** Material for this exercise **
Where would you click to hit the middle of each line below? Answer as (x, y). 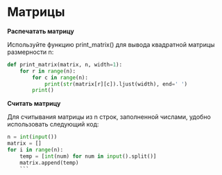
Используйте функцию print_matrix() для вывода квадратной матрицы (111, 44)
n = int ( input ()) (32, 137)
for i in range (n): (35, 150)
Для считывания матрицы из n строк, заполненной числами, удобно (109, 117)
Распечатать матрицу (41, 31)
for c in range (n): (60, 77)
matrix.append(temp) (49, 163)
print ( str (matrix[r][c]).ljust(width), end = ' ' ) (116, 84)
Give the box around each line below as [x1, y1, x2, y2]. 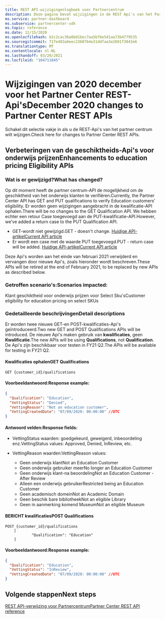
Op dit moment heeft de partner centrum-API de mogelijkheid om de [5, 187, 143, 193]
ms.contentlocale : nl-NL [5, 48, 56, 53]
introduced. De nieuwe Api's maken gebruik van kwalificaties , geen [5, 332, 143, 338]
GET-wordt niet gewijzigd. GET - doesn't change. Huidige [12, 228, 128, 234]
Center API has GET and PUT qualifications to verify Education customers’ [5, 197, 156, 203]
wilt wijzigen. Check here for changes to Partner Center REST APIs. [5, 131, 140, 138]
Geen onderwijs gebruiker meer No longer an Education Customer [19, 465, 153, 471]
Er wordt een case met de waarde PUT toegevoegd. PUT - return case [12, 238, 154, 244]
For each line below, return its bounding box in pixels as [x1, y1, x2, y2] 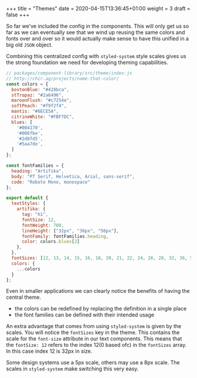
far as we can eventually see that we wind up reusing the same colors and [6, 29, 185, 36]
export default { [6, 195, 49, 201]
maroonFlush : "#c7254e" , [11, 97, 72, 103]
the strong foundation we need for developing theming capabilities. [6, 59, 168, 66]
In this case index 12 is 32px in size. [6, 347, 93, 355]
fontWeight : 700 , [21, 222, 64, 228]
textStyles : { [11, 201, 46, 207]
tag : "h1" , [21, 211, 49, 217]
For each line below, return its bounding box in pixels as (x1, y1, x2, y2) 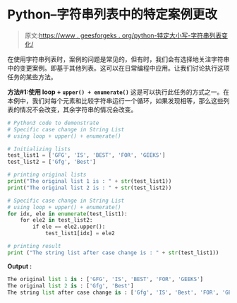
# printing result (7, 243, 61, 250)
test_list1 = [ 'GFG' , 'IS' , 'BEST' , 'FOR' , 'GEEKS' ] (7, 152, 166, 159)
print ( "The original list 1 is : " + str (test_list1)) (7, 178, 172, 185)
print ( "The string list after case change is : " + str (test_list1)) (7, 249, 219, 256)
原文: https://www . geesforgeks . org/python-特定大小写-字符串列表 (24, 31, 222, 40)
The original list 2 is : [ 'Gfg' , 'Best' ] (7, 282, 134, 290)
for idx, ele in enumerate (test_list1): (7, 210, 128, 218)
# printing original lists (7, 171, 87, 179)
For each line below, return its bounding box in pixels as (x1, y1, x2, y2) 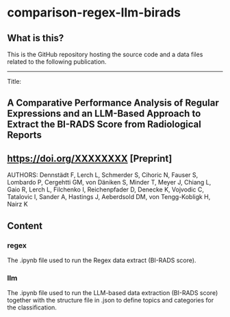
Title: (7, 78, 22, 85)
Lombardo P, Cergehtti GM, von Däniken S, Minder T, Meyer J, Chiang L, (7, 178, 212, 187)
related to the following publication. (7, 58, 107, 66)
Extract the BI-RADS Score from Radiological (7, 119, 202, 130)
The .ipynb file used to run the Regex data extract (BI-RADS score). (7, 256, 196, 264)
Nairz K (7, 200, 29, 209)
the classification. (7, 303, 57, 312)
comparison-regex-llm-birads (7, 5, 181, 21)
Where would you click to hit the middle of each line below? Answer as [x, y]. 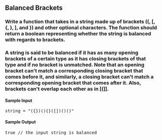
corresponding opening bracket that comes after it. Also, [73, 83]
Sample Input [19, 100]
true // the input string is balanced [51, 133]
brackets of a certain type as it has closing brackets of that [75, 59]
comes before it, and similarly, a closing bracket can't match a [79, 77]
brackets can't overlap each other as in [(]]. [57, 89]
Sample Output [21, 122]
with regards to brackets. [35, 40]
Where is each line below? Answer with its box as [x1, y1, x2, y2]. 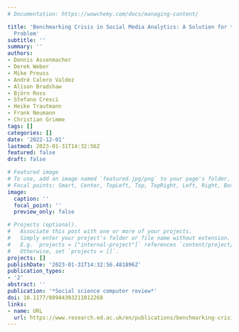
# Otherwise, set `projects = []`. [7, 247, 119, 255]
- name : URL [7, 307, 43, 314]
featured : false [7, 149, 55, 157]
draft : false [7, 156, 46, 163]
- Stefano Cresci [7, 96, 59, 103]
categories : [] [7, 129, 53, 136]
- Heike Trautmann [7, 103, 62, 110]
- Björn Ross [7, 90, 46, 97]

** Exercise details **
The entries are to be restated word for word, with pictures omitted.

** Task output **
Where would you click to hit the middle of each line below? Answer as (x, y). 
Используйте функцию print_matrix() для вывода квадратной матрицы (111, 44)
n = int ( input ()) (32, 137)
for i in range (n): (35, 150)
Для считывания матрицы из n строк, заполненной числами, удобно (109, 117)
Распечатать матрицу (41, 31)
for c in range (n): (60, 77)
matrix.append(temp) (49, 163)
print ( str (matrix[r][c]).ljust(width), end = ' ' ) (116, 84)
Give the box around each line below as [x1, y1, x2, y2]. 
Op dit moment heeft de partner centrum-API de mogelijkheid om de [5, 187, 143, 193]
ms.contentlocale : nl-NL [5, 48, 56, 53]
introduced. De nieuwe Api's maken gebruik van kwalificaties , geen [5, 332, 143, 338]
GET-wordt niet gewijzigd. GET - doesn't change. Huidige [12, 228, 128, 234]
Center API has GET and PUT qualifications to verify Education customers’ [5, 197, 156, 203]
wilt wijzigen. Check here for changes to Partner Center REST APIs. [5, 131, 140, 138]
Geen onderwijs gebruiker meer No longer an Education Customer [19, 465, 153, 471]
Er wordt een case met de waarde PUT toegevoegd. PUT - return case [12, 238, 154, 244]
For each line below, return its bounding box in pixels as [x1, y1, x2, y2] 
far as we can eventually see that we wind up reusing the same colors and [6, 29, 185, 36]
export default { [6, 195, 49, 201]
maroonFlush : "#c7254e" , [11, 97, 72, 103]
the strong foundation we need for developing theming capabilities. [6, 59, 168, 66]
In this case index 12 is 32px in size. [6, 347, 93, 355]
fontWeight : 700 , [21, 222, 64, 228]
textStyles : { [11, 201, 46, 207]
tag : "h1" , [21, 211, 49, 217]
For each line below, return its bounding box in pixels as (x1, y1, x2, y2) 
# printing result (7, 243, 61, 250)
test_list1 = [ 'GFG' , 'IS' , 'BEST' , 'FOR' , 'GEEKS' ] (7, 152, 166, 159)
print ( "The original list 1 is : " + str (test_list1)) (7, 178, 172, 185)
print ( "The string list after case change is : " + str (test_list1)) (7, 249, 219, 256)
原文: https://www . geesforgeks . org/python-特定大小写-字符串列表 (24, 31, 222, 40)
The original list 2 is : [ 'Gfg' , 'Best' ] (7, 282, 134, 290)
for idx, ele in enumerate (test_list1): (7, 210, 128, 218)
# printing original lists (7, 171, 87, 179)
For each line below, return its bounding box in pixels as (x1, y1, x2, y2) 
Title: (7, 78, 22, 85)
Lombardo P, Cergehtti GM, von Däniken S, Minder T, Meyer J, Chiang L, (7, 178, 212, 187)
related to the following publication. (7, 58, 107, 66)
Extract the BI-RADS Score from Radiological (7, 119, 202, 130)
The .ipynb file used to run the Regex data extract (BI-RADS score). (7, 256, 196, 264)
Nairz K (7, 200, 29, 209)
the classification. (7, 303, 57, 312)
comparison-regex-llm-birads (7, 5, 181, 21)
Where would you click to hit the middle of each line below? Answer as [x, y]. 
corresponding opening bracket that comes after it. Also, [73, 83]
Sample Input [19, 100]
true // the input string is balanced [51, 133]
brackets of a certain type as it has closing brackets of that [75, 59]
comes before it, and similarly, a closing bracket can't match a [79, 77]
brackets can't overlap each other as in [(]]. [57, 89]
Sample Output [21, 122]
with regards to brackets. [35, 40]
Where is each line below? Answer with its box as [x1, y1, x2, y2]. 
# Otherwise, set `projects = []`. [7, 247, 119, 255]
- name : URL [7, 307, 43, 314]
featured : false [7, 149, 55, 157]
draft : false [7, 156, 46, 163]
- Stefano Cresci [7, 96, 59, 103]
categories : [] [7, 129, 53, 136]
- Heike Trautmann [7, 103, 62, 110]
- Björn Ross [7, 90, 46, 97]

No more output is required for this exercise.